24. A method of manufacturing a camera module package comprising:

mounting an image sensor and pads on a top surface of a wafer with equal spacing;

thinning one surface of the wafer so as to form the wafer thin;

etching the wafer to form a via-hole on a surface opposite to a mounting surface of the pad;

forming a conductive line by injecting conductive paste into the via-hole formed in the wafer;

adhesively fixing a flexible substrate in which an internal circuit pattern is formed on a conductive line formation surface of the wafer;

adhering a first film sheet made of a polymer material onto the top surface of the wafer including a top surface of an image sensor by using a laminator apparatus;

forming a top surface of the first film sheet thin through an exposure, a development, or a thinning process and laminating a second film sheet different from the first film sheet on the top surface of the first film sheet;

forming the lens as the second film sheet is formed in a pattern and the second film sheet is softened by a reflow process; and

dividing the completed camera module package into individual camera module packages by dicing the completed package in a wafer level state.

25. A method of manufacturing a camera module package comprising:

mounting an image sensor and pads on a top surface of a wafer with equal spacing;

thinning one surface of the wafer so as to form the wafer thin;

etching the wafer to form a via-hole on a surface opposite to a mounting surface of the pad;

forming a conductive line by injecting conductive paste into the via-hole formed in the wafer;

adhesively fixing a flexible substrate in which an internal circuit pattern is formed onto a conductive line formation surface of the wafer;

adhering a first film sheet made of a polymer material onto the top surface of the wafer including a top surface of an image sensor by using a laminator apparatus;

laminating a second film sheet different from the first film sheet by forming patterns on the top surface of the first film sheet with equal spacing;

forming the lens as the second film sheet is formed in the patterns and the second film sheet is softened by a reflow process; and

dividing the completed camera module package into individual camera module packages by dicing the completed package in a wafer level state.

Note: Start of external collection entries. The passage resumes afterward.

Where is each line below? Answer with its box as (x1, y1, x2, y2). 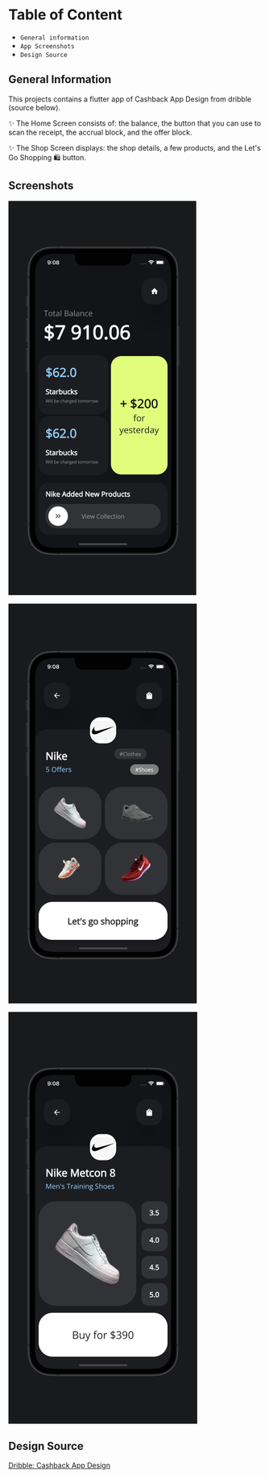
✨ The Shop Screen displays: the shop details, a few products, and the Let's (8, 143, 262, 152)
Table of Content (8, 6, 123, 24)
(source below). (8, 102, 61, 112)
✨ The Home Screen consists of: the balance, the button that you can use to (8, 118, 262, 128)
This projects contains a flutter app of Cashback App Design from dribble (8, 94, 252, 104)
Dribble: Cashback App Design (8, 1460, 111, 1471)
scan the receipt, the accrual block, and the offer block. (8, 127, 192, 137)
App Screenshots (19, 42, 75, 50)
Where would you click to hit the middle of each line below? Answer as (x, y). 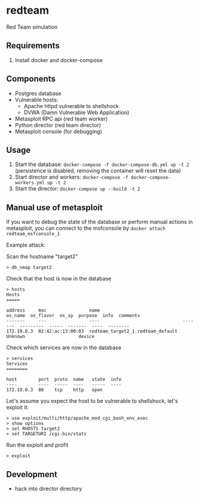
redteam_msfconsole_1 (33, 234)
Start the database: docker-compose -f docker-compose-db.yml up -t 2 (102, 164)
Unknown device (50, 337)
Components (31, 79)
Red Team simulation (32, 27)
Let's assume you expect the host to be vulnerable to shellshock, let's (92, 401)
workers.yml (30, 183)
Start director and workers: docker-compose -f (71, 177)
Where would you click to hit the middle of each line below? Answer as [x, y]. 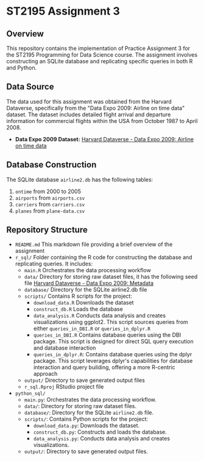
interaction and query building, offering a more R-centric [104, 367]
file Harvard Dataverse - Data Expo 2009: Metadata [89, 283]
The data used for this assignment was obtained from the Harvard [89, 101]
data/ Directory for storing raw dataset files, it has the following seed [111, 277]
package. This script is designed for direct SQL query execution [113, 342]
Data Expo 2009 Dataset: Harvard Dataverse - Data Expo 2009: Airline [104, 139]
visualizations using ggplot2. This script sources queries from [111, 322]
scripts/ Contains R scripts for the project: [78, 296]
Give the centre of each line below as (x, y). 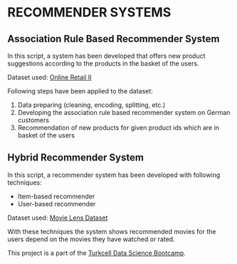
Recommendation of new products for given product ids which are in (118, 128)
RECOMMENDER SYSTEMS (89, 12)
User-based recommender (57, 203)
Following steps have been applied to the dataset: (80, 91)
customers (33, 120)
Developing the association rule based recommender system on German (124, 112)
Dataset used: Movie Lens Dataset (58, 218)
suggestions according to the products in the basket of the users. (103, 64)
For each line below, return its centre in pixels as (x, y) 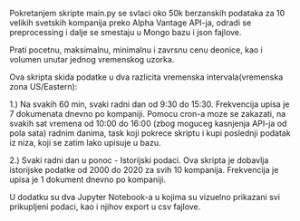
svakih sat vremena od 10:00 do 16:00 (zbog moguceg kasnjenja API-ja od (148, 123)
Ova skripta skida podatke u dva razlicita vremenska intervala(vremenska (146, 77)
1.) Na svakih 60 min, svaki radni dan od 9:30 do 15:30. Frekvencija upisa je (150, 104)
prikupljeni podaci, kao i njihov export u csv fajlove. (105, 207)
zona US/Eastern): (44, 86)
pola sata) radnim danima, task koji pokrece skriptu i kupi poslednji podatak (150, 133)
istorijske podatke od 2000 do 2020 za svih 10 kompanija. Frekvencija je (144, 170)
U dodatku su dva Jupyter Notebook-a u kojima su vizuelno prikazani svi (145, 197)

26. A method of manufacturing a camera module package comprising:

mounting an image sensor and pads on a top surface of a wafer with equal spacing;

thinning one surface of the wafer so as to form the wafer thin;

etching the wafer to form a via-hole on a surface opposite to a mounting surface of the pad;

forming a conductive line by injecting conductive paste into the via-hole formed in the wafer;

adhesively fixing a flexible substrate in which an internal circuit pattern is formed on a conductive line formation surface of the wafer;

spin-coating the top surface of the wafer including a top surface of the image sensor with a liquid polymer;

forming the pattern by curing the wafer having the spin-coated layer formed on the top surface of the wafer and performing a lithography process on the cured spin-coated layer having a mask formed thereon;

laminating a second film sheet different from the first film sheet by forming patterns on the top surface of the first film sheet with equal spacing;

forming the lens as the patterns are softened by a reflow process in a state that the patterns using the mask are formed; and

dividing the completed camera module package into individual camera module packages by dicing the completed package in a wafer level state.

27. The camera module package according to claim 2, wherein the IR filter layer is formed on a top surface of the image sensor mounted on the top surface of the wafer.